(Recorded data)
· · · ·

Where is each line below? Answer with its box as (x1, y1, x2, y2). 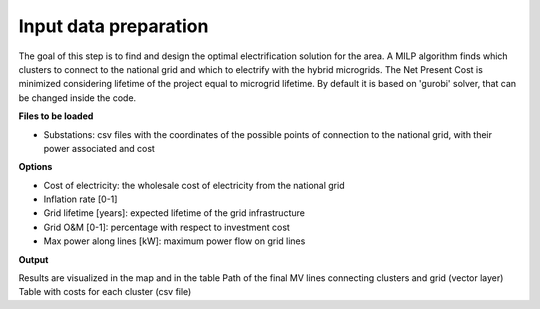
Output (18, 253, 49, 265)
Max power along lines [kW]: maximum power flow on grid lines (43, 235, 306, 247)
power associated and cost (43, 142, 155, 154)
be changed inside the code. (18, 91, 137, 104)
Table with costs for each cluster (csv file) (18, 286, 192, 298)
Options (18, 161, 53, 173)
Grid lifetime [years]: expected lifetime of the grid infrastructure (43, 207, 305, 219)
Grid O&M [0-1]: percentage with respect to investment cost (43, 221, 290, 233)
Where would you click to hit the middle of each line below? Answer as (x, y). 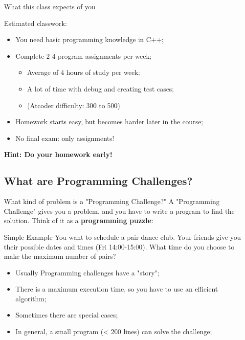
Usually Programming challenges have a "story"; (87, 272)
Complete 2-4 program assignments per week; (83, 56)
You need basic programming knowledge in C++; (89, 39)
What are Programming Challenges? (98, 181)
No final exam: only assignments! (65, 138)
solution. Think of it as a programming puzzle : (79, 220)
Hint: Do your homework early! (58, 154)
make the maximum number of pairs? (60, 256)
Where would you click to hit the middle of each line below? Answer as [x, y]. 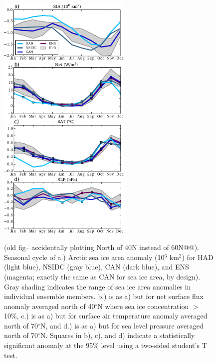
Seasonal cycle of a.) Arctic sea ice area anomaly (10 [84, 257]
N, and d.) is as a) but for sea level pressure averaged [122, 325]
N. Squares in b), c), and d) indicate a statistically [117, 335]
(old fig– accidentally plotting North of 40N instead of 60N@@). [102, 247]
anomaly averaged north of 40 [50, 306]
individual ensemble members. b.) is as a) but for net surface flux [104, 296]
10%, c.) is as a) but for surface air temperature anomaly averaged [106, 316]
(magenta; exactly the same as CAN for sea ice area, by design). [102, 276]
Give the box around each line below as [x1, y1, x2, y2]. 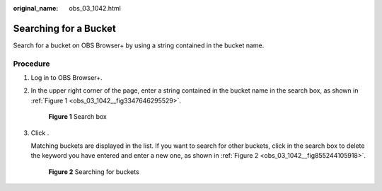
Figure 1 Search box [48, 112, 108, 121]
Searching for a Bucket [13, 22, 116, 35]
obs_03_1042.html [69, 4, 122, 12]
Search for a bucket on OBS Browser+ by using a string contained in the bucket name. [13, 41, 265, 50]
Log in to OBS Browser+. [30, 74, 103, 82]
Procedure [13, 59, 50, 69]
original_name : [13, 4, 59, 12]
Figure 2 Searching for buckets [48, 167, 139, 176]
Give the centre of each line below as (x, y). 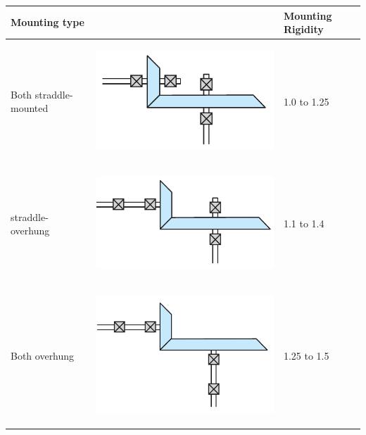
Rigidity (303, 29)
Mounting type (48, 22)
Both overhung (43, 355)
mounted (30, 108)
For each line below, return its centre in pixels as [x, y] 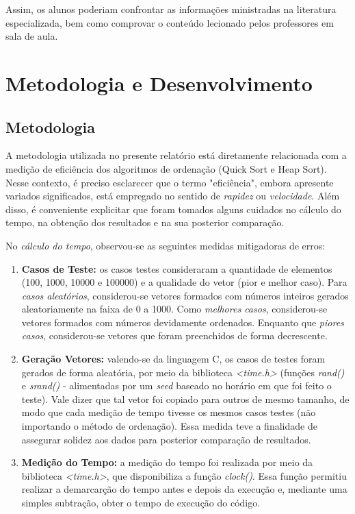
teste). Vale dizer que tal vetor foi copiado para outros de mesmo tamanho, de [185, 399]
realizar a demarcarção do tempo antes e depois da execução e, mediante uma [184, 489]
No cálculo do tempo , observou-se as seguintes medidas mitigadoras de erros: [166, 245]
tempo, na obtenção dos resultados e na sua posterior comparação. [145, 222]
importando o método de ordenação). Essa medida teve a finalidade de [169, 426]
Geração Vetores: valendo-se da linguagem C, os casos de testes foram [173, 359]
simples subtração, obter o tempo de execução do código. [141, 503]
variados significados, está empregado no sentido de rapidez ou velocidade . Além [173, 196]
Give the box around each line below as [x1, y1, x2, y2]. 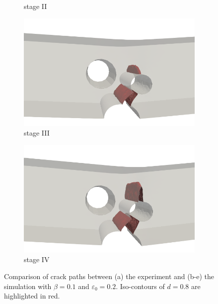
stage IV [24, 254, 50, 265]
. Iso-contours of [116, 281, 165, 291]
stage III [24, 128, 50, 138]
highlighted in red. [4, 291, 60, 301]
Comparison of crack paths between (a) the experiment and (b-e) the [4, 271, 214, 281]
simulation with [4, 281, 52, 291]
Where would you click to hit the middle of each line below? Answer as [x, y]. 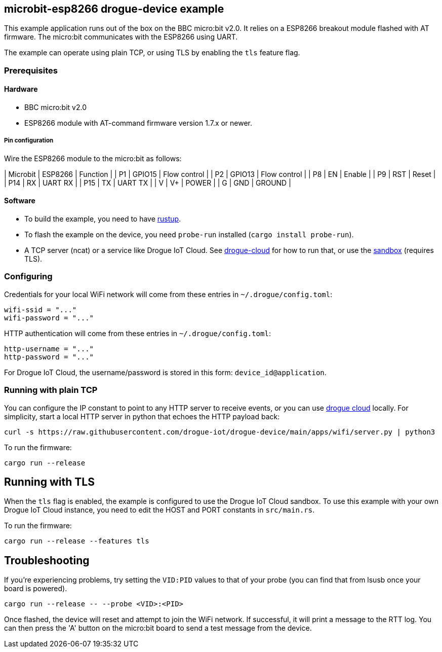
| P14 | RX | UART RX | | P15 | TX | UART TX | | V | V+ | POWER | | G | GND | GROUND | [148, 183]
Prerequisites [31, 70]
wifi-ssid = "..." [41, 310]
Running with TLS [49, 482]
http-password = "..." [49, 357]
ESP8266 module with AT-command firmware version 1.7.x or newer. [138, 123]
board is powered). [36, 589]
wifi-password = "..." [49, 318]
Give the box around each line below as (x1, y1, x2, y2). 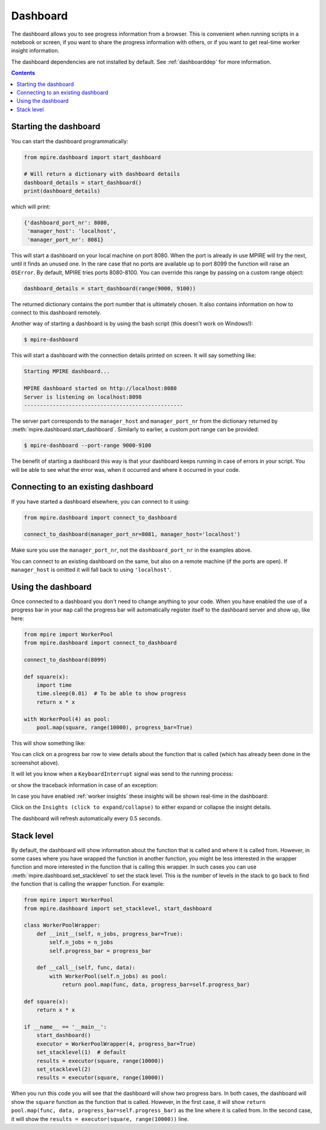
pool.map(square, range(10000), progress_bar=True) (36, 724, 193, 731)
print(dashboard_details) (24, 188, 101, 195)
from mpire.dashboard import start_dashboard (24, 154, 161, 160)
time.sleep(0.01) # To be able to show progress (36, 690, 187, 697)
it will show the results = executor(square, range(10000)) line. (11, 1115, 189, 1122)
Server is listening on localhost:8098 (24, 393, 142, 400)
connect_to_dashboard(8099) (24, 656, 107, 663)
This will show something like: (11, 740, 86, 747)
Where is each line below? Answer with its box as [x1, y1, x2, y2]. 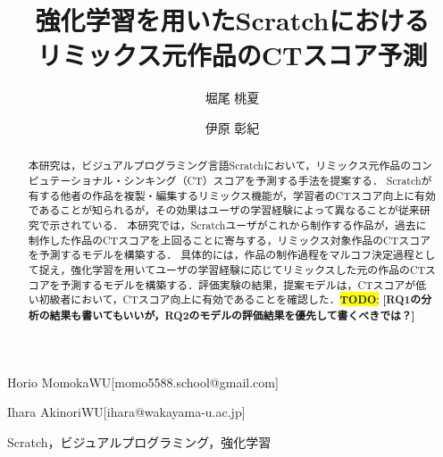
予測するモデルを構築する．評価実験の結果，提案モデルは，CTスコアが [60, 277, 416, 292]
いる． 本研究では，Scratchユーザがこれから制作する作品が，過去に [91, 217, 427, 232]
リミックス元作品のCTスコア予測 [37, 37, 428, 73]
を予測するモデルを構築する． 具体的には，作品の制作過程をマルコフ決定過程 [28, 247, 414, 262]
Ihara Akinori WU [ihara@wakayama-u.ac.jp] [7, 403, 246, 421]
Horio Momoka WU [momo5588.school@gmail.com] [7, 372, 279, 391]
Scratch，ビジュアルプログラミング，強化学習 [7, 432, 272, 451]
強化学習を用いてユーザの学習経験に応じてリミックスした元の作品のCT [71, 262, 426, 277]
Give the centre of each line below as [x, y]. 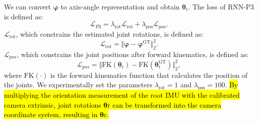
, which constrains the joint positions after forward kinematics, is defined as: [133, 54]
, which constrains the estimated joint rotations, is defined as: [110, 33]
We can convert [28, 6]
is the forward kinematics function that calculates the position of [149, 75]
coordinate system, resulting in [51, 114]
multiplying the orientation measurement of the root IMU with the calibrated [122, 95]
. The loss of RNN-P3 [221, 6]
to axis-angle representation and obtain [120, 6]
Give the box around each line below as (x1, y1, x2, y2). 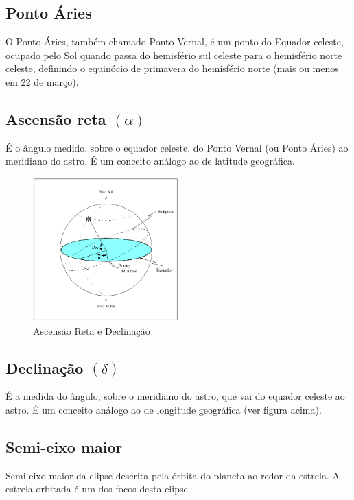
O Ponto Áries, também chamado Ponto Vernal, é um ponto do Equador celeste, (5, 34, 344, 49)
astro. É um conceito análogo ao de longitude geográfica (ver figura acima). (5, 403, 322, 417)
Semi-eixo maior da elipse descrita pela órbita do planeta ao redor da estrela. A (5, 468, 340, 482)
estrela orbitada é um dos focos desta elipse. (5, 481, 191, 496)
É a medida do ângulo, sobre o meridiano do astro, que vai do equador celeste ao (5, 389, 345, 403)
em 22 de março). (5, 74, 79, 88)
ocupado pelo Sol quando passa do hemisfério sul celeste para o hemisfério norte (5, 47, 342, 62)
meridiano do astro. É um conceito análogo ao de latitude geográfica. (5, 154, 295, 168)
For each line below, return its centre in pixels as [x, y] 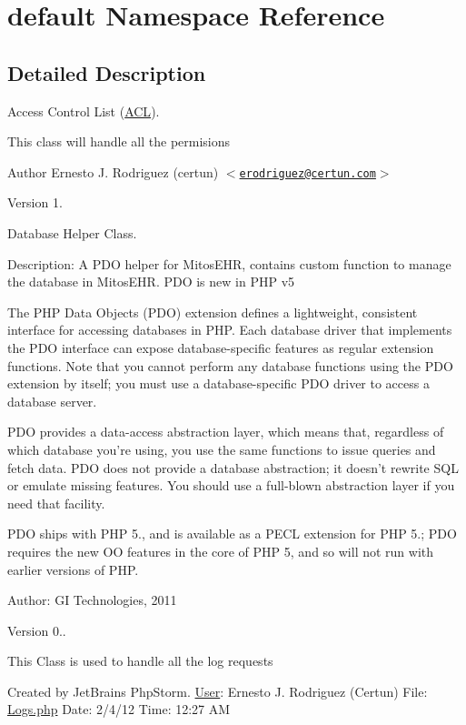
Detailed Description [107, 72]
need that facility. [56, 503]
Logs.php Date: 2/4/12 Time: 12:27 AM [119, 709]
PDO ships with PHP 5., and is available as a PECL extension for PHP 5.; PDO [232, 534]
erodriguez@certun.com [307, 173]
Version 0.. [37, 630]
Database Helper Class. [72, 233]
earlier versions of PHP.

· · · ·

- [What you are asked to do] Write every entry out again exactly, dropping the pictures.

- [Solution for this problem]
Where is each line below? Answer with its box as (x1, y1, x2, y2). 
Output (18, 253, 49, 265)
Max power along lines [kW]: maximum power flow on grid lines (43, 235, 306, 247)
power associated and cost (43, 142, 155, 154)
be changed inside the code. (18, 91, 137, 104)
Table with costs for each cluster (csv file) (18, 286, 192, 298)
Options (18, 161, 53, 173)
Grid lifetime [years]: expected lifetime of the grid infrastructure (43, 207, 305, 219)
Grid O&M [0-1]: percentage with respect to investment cost (43, 221, 290, 233)
Where would you click to hit the middle of each line below? Answer as (x, y). 
Usually Programming challenges have a "story"; (87, 272)
Complete 2-4 program assignments per week; (83, 56)
You need basic programming knowledge in C++; (89, 39)
What are Programming Challenges? (98, 181)
No final exam: only assignments! (65, 138)
solution. Think of it as a programming puzzle : (79, 220)
Hint: Do your homework early! (58, 154)
make the maximum number of pairs? (60, 256)
Where would you click to hit the middle of each line below? Answer as [x, y]. 
Seasonal cycle of a.) Arctic sea ice area anomaly (10 [84, 257]
N, and d.) is as a) but for sea level pressure averaged [122, 325]
N. Squares in b), c), and d) indicate a statistically [117, 335]
(old fig– accidentally plotting North of 40N instead of 60N@@). [102, 247]
anomaly averaged north of 40 [50, 306]
individual ensemble members. b.) is as a) but for net surface flux [104, 296]
10%, c.) is as a) but for surface air temperature anomaly averaged [106, 316]
(magenta; exactly the same as CAN for sea ice area, by design). [102, 276]
Give the box around each line below as [x1, y1, x2, y2]. 
Figure 1 Search box [48, 112, 108, 121]
Searching for a Bucket [13, 22, 116, 35]
obs_03_1042.html [69, 4, 122, 12]
Search for a bucket on OBS Browser+ by using a string contained in the bucket name. [13, 41, 265, 50]
Log in to OBS Browser+. [30, 74, 103, 82]
Procedure [13, 59, 50, 69]
original_name : [13, 4, 59, 12]
Figure 2 Searching for buckets [48, 167, 139, 176]
Give the centre of each line below as (x, y). 
Rigidity (303, 29)
Mounting type (48, 22)
Both overhung (43, 355)
mounted (30, 108)
For each line below, return its centre in pixels as [x, y] 
teste). Vale dizer que tal vetor foi copiado para outros de mesmo tamanho, de [185, 399]
realizar a demarcarção do tempo antes e depois da execução e, mediante uma [184, 489]
No cálculo do tempo , observou-se as seguintes medidas mitigadoras de erros: [166, 245]
tempo, na obtenção dos resultados e na sua posterior comparação. [145, 222]
importando o método de ordenação). Essa medida teve a finalidade de [169, 426]
Geração Vetores: valendo-se da linguagem C, os casos de testes foram [173, 359]
simples subtração, obter o tempo de execução do código. [141, 503]
variados significados, está empregado no sentido de rapidez ou velocidade . Além [173, 196]
Give the box around each line below as [x1, y1, x2, y2]. 
stage IV [24, 254, 50, 265]
. Iso-contours of [116, 281, 165, 291]
stage III [24, 128, 50, 138]
highlighted in red. [4, 291, 60, 301]
Comparison of crack paths between (a) the experiment and (b-e) the [4, 271, 214, 281]
simulation with [4, 281, 52, 291]
Where would you click to hit the middle of each line below? Answer as [x, y]. 
| P14 | RX | UART RX | | P15 | TX | UART TX | | V | V+ | POWER | | G | GND | GROUND | [148, 183]
Prerequisites [31, 70]
wifi-ssid = "..." [41, 310]
Running with TLS [49, 482]
http-password = "..." [49, 357]
ESP8266 module with AT-command firmware version 1.7.x or newer. [138, 123]
board is powered). [36, 589]
wifi-password = "..." [49, 318]
Give the box around each line below as (x1, y1, x2, y2). 
pool.map(square, range(10000), progress_bar=True) (36, 724, 193, 731)
print(dashboard_details) (24, 188, 101, 195)
from mpire.dashboard import start_dashboard (24, 154, 161, 160)
time.sleep(0.01) # To be able to show progress (36, 690, 187, 697)
it will show the results = executor(square, range(10000)) line. (11, 1115, 189, 1122)
Server is listening on localhost:8098 (24, 393, 142, 400)
connect_to_dashboard(8099) (24, 656, 107, 663)
This will show something like: (11, 740, 86, 747)
Where is each line below? Answer with its box as [x1, y1, x2, y2]. 
予測するモデルを構築する．評価実験の結果，提案モデルは，CTスコアが [60, 277, 416, 292]
いる． 本研究では，Scratchユーザがこれから制作する作品が，過去に [91, 217, 427, 232]
リミックス元作品のCTスコア予測 [37, 37, 428, 73]
を予測するモデルを構築する． 具体的には，作品の制作過程をマルコフ決定過程 [28, 247, 414, 262]
Ihara Akinori WU [ihara@wakayama-u.ac.jp] [7, 403, 246, 421]
Horio Momoka WU [momo5588.school@gmail.com] [7, 372, 279, 391]
Scratch，ビジュアルプログラミング，強化学習 [7, 432, 272, 451]
強化学習を用いてユーザの学習経験に応じてリミックスした元の作品のCT [71, 262, 426, 277]
Give the centre of each line below as [x, y]. 
, which constrains the joint positions after forward kinematics, is defined as: [133, 54]
, which constrains the estimated joint rotations, is defined as: [110, 33]
We can convert [28, 6]
is the forward kinematics function that calculates the position of [149, 75]
coordinate system, resulting in [51, 114]
multiplying the orientation measurement of the root IMU with the calibrated [122, 95]
. The loss of RNN-P3 [221, 6]
to axis-angle representation and obtain [120, 6]
Give the box around each line below as (x1, y1, x2, y2). 
O Ponto Áries, também chamado Ponto Vernal, é um ponto do Equador celeste, (5, 34, 344, 49)
astro. É um conceito análogo ao de longitude geográfica (ver figura acima). (5, 403, 322, 417)
Semi-eixo maior da elipse descrita pela órbita do planeta ao redor da estrela. A (5, 468, 340, 482)
estrela orbitada é um dos focos desta elipse. (5, 481, 191, 496)
É a medida do ângulo, sobre o meridiano do astro, que vai do equador celeste ao (5, 389, 345, 403)
em 22 de março). (5, 74, 79, 88)
ocupado pelo Sol quando passa do hemisfério sul celeste para o hemisfério norte (5, 47, 342, 62)
meridiano do astro. É um conceito análogo ao de latitude geográfica. (5, 154, 295, 168)
For each line below, return its centre in pixels as [x, y] 
Detailed Description [107, 72]
need that facility. [56, 503]
Logs.php Date: 2/4/12 Time: 12:27 AM [119, 709]
PDO ships with PHP 5., and is available as a PECL extension for PHP 5.; PDO [232, 534]
erodriguez@certun.com [307, 173]
Version 0.. [37, 630]
Database Helper Class. [72, 233]
earlier versions of PHP.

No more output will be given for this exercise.